I have to be honest, I have a love hate relationship with this story. From a moral perspective, I find it hard to view Carl Lee Hailey and Jake Brigance as the heroes and D.A. Rufus Buckley as the villain. Yes, Carl Lee had a right to be angry and to despise the two young men who raped and attempted to murder his little girl. He had every right to want to kill them. However, they were arrested and on trial. They were being dealt with by the judicial system and they were not getting out of jail anytime soon. Carl Lee, knowing all of this, still decided to take the law into his own hands, killing the two young men and injuring a police officer in the process. Jake does everything in his power to free Carl Lee, even while knowing that he’s guilty. Now I know that it’s his job to do everything that he can to save his client. I do understand and accept that. My issue is that I don’t think Carl Lee or Jake are heroes, like the story paints them to be.

I found out recently that A Time to Kill was actually John Grisham’s first book, but no one was interested in reading it. Like I said, it’s controversial. Not only for the reasons I already mentioned, but also because it deals with racism. The Ku Klux Klan is heavily involved in the story which, naturally, means that the ‘n’ word is used excessively. John Grisham decided to write The Firm and wait a few years before trying to release A Time to Kill again. When he did eventually release the book, it was a hit because people were willing to read a controversial story written by the famous author who wrote The Firm, The Pelican Brief, and The Client. 

It’s interesting to me that John Grisham got the inspiration for this book from To Kill A Mockingbird. I didn’t find any of the characters particularly admirable, not like Atticus Finch, and it wasn’t a book about saving someone who was innocent. I guess the similarities really just came down to the race issue.

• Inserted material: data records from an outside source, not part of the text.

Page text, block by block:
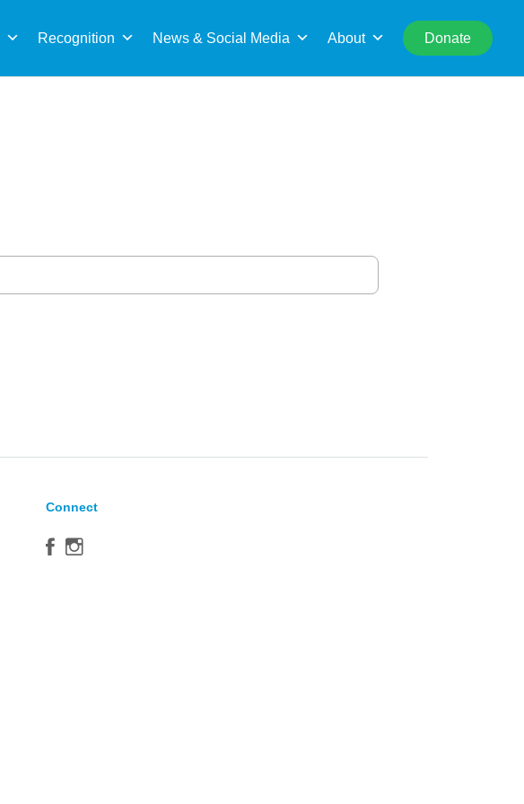
Recognition News & Social Media About Donate
for:
Connect
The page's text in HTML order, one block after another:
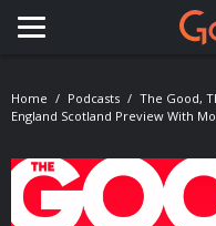
Toggle
Home Podcasts
The Good,
England Scotland Preview With
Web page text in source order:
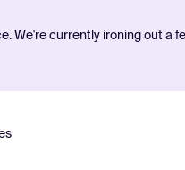
We're currently ironing out a
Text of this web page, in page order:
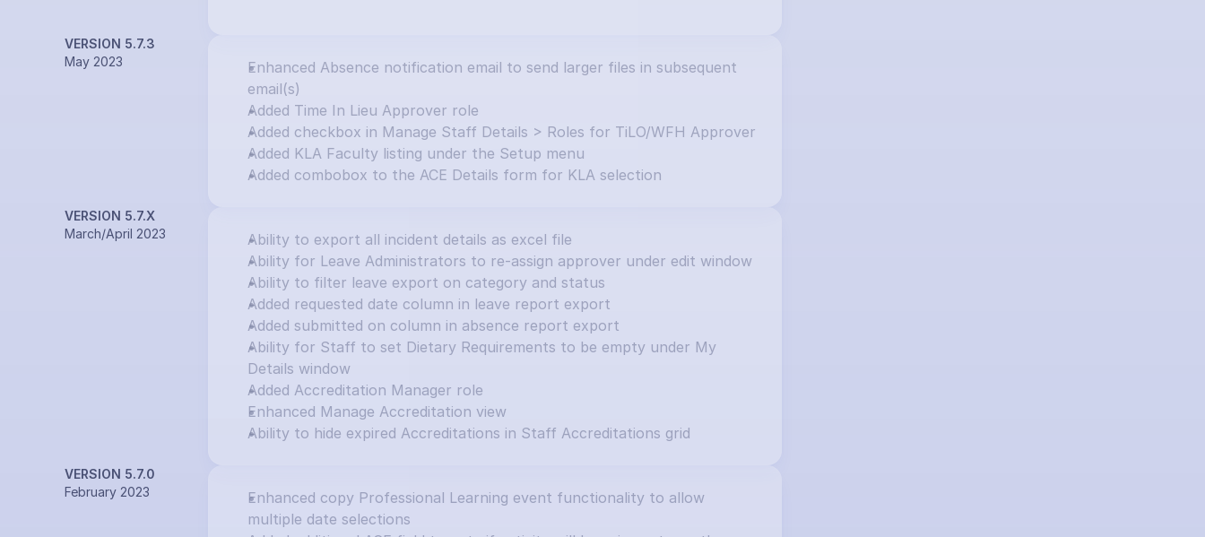
VERSION 5.7.3
May 2023
Enhanced Absence notification email to send larger files in subsequent
email(s)
Added Time In Lieu Approver role
Added checkbox in Manage Staff Details > Roles for TiLO/WFH Approver
Added KLA Faculty listing under the Setup menu
Added combobox to the ACE Details form for KLA selection
VERSION 5.7.X
March/April 2023
Ability to export all incident details as excel file
Ability for Leave Administrators to re-assign approver under edit window
Ability to filter leave export on category and status
Added requested date column in leave report export
Added submitted on column in absence report export
Ability for Staff to set Dietary Requirements to be empty under My
Details window
Added Accreditation Manager role
Enhanced Manage Accreditation view
Ability to hide expired Accreditations in Staff Accreditations grid
VERSION 5.7.0
February 2023
Enhanced copy Professional Learning event functionality to allow
multiple date selections
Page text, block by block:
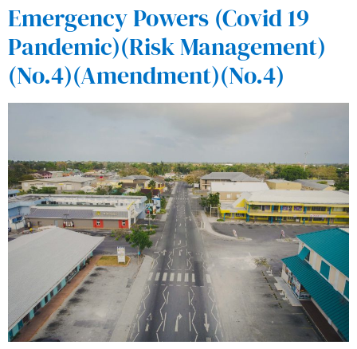
Emergency Powers (Covid 19
Pandemic)(Risk Management)
(No.4)(Amendment)(No.4)
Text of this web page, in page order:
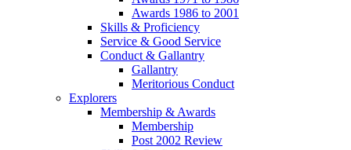
Awards 1986 to 2001
Skills & Proficiency
Service & Good Service
Conduct & Gallantry
Gallantry
Meritorious Conduct
Explorers
Membership & Awards
Membership
Post 2002 Review
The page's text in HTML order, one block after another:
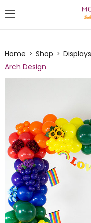
Home Shop Displays
Arch Design
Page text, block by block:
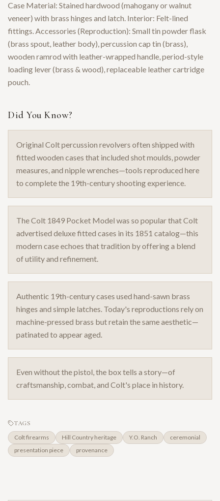
Case Material: Stained hardwood (mahogany or walnut
veneer) with brass hinges and latch. Interior: Felt-lined
fittings. Accessories (Reproduction): Small tin powder flask
(brass spout, leather body), percussion cap tin (brass),
wooden ramrod with leather-wrapped handle, period-style
loading lever (brass & wood), replaceable leather cartridge
pouch.
Did You Know?
Original Colt percussion revolvers often shipped with
fitted wooden cases that included shot moulds, powder
measures, and nipple wrenches—tools reproduced here
to complete the 19th-century shooting experience.
The Colt 1849 Pocket Model was so popular that Colt
advertised deluxe fitted cases in its 1851 catalog—this
modern case echoes that tradition by offering a blend
of utility and refinement.
Authentic 19th-century cases used hand-sawn brass
hinges and simple latches. Today's reproductions rely on
machine-pressed brass but retain the same aesthetic—
patinated to appear aged.
Even without the pistol, the box tells a story—of
craftsmanship, combat, and Colt's place in history.
TAGS
Colt firearms Hill Country heritage Y.O. Ranch
ceremonial
presentation piece
provenance

Overall, I’m a huge fan of John Grisham’s work. He’s a brilliant and engaging writer who deals with tough topics and I appreciate that. His books are thought provoking and I enjoy dialoguing with other people who have read his books because they always spark interesting conversations and friendly debates, which is what I’ve always liked about controversial books. I really did enjoy A Time to Kill and, while I didn’t agree with every message in the story, I definitely did appreciate the very strong message of racial reconciliation. A message that will, unfortunately, always be relevant.